The Chief was surprised, but again went back to his tribe, told them that this might be a very cold winter, and asked them to collect every scrap of wood they could find.

One week later, the Chief called the National Weather Service yet again, hoping for a new answer. "Are you absolutely sure that the winter is going to be very cold?"

"Positive," the man replied. "It's going to be one of the coldest winters ever."

"Really?" the shocked Chief exclaimed. "How can you be so sure?"

The forecaster replied, "The Indians are collecting firewood like crazy."

Monday, March 13, 2017

Can I Have a Push?

A man and his wife are awakened at 3 o'clock in the morning by a loud pounding on the door. 

The man gets up and goes to the door where a drunken stranger, standing in the pouring rain, is asking for a push.

"Not a chance," says the husband, "it is three o'clock in the morning!" He slams the door and returns to bed.

"Who was that?" asked his wife. "Just some drunk guy asking for a push," he answers. "Did you help him?" she asks. "No, I did not, it is three in the morning and it is pouring out!"

"Well, you have a short memory," says his wife. "Can't you remember about three months ago when we broke down and those two guys helped us? I think you should help him, and you should be ashamed of yourself."

The man does as he is told, gets dressed, and goes out into the pounding rain. He calls out into the dark, "Hello, are you still there?"

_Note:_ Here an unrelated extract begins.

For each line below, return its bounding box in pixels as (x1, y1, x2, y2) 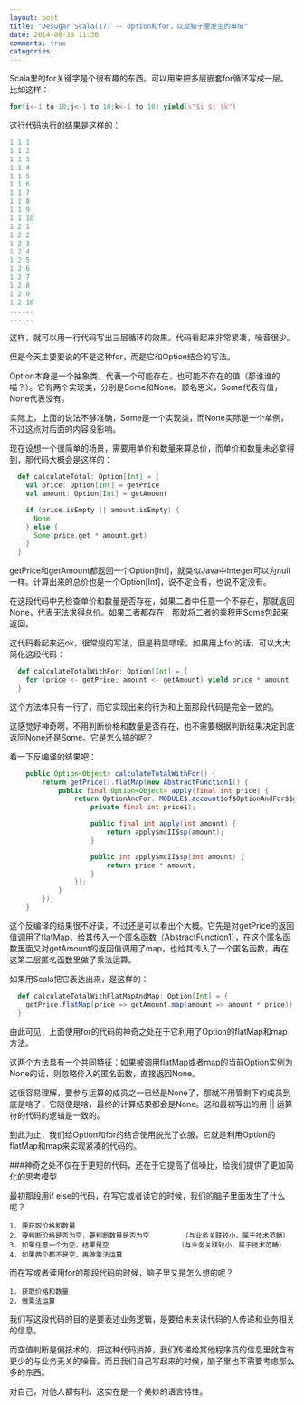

"Yes," comes back the answer.

"Do you still need a push?" calls out the husband.

"Yes, please!" comes the reply from the dark.

"Where are you?" asks the husband.

"Over here on the swing!" replies the drunk.

Thursday, March 9, 2017

Katie is sleeping in class

Joey and Katie are sitting in school.
Katie is sleeping and the teacher asks her a question.
“Katie, who created Heaven and Earth?”
Joey sees Katie sleeping and quickly pokes her with a sharp pencil.
“Jesus Christ almighty!” exclaimed Katie.
“Correct,” says the teacher.
So the next day the same incident occurs and the same question comes up: “Who created Heaven and Earth?”
Katie (again sleeping) is poked by Joey’s pencil.
“Jesus Christ almighty!” she exclaims.
“Correct again,” says the teacher.
So the next day, for a 3rd time, the teacher calls on Katie, but this time she asks, “What did Eve say to Adam when she had so many children?”
Katie (again sleeping) is poked by Joey’s pencil again, and screams,

“If you stick that thing in me one more time I am going to crack it in half!”